Movies
reprint or license print story Print email this story to a friend E-Mail

tool name

close
tool goes here
Comments (0) |

Spike Jonze's 'Wild Things' took a long journey to big screen

Maurice Sendak's classic tale of a troubled boy's adventures with fantastic creatures took its own long, risky journey on its way to the big screen

By Mark Caro Chicago Tribune

The promotional materials for Spike Jonze's long- gestating film adaptation of Maurice Sendak's Where the Wild Things Are kick off with this quote from the director: "I didn't set out to make a children's movie; I set out to make a movie about childhood."

Warner Bros. has reason to emphasize this distinction: Jonze's Wild Things reveres the spirit of Sendak's 1963 picture book, but it's quite a different beast.

Max, the troublemaking kid at the center of the action, is older.
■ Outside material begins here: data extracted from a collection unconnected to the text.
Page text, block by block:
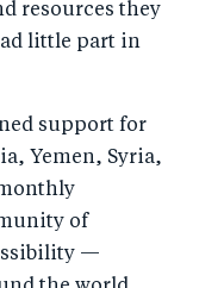
resources they
little part in
support for
Yemen, Syria,
of
—

So, presumably, will be the film's audience.

Author Dave Eggers, who co-wrote the screenplay with Jonze, said the movie's influences certainly went beyond the standard kiddie fare. "The movies that we talked about at the very beginning — Wizard of Oz and Black Stallion and My Life as a Dog and 400 Blows — were about childhood and did it from a child's-eye view as opposed to more like, I call them confections," Eggers said over lunch recently with the director and actors Max Records (who plays Max) and Catherine Keener (who plays his mom).

"It wasn't like we were making this anti-kids movie," Jonze said. "We were working from the inside out in terms of what we wanted it to feel like, as opposed to the outside in in terms of what shelf it was going to go on in the video store."
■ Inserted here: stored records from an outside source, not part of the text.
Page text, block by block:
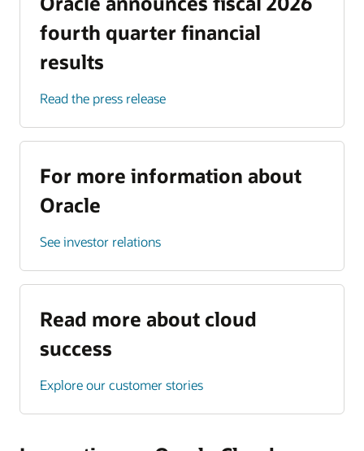
fourth quarter financial
results
Read the press release
For more information about
Oracle
See investor relations
Read more about cloud
success
Explore our customer stories

But Jonze's approach launched him onto a journey at least as long and perilous as Max's. Although a seven- minute, animated Wild Things was made in 1973 (and updated in the 1980s), Sendak spent years trying to launch a feature-length film and eventually approached Jonze, whom he'd befriended on a project before the director made his 1999 breakthrough film Being John Malkovich.

Eggers, the author of A Heartbreaking Work of Staggering Genius and Zeitoun, had been friends with Jonze since writing him a fan letter about Malkovich. Jonze didn't care that Eggers had never written or even read a screenplay when he asked him to collaborate about five years ago. "I think Spike has a fondness for untrained or self-trained people," said Eggers.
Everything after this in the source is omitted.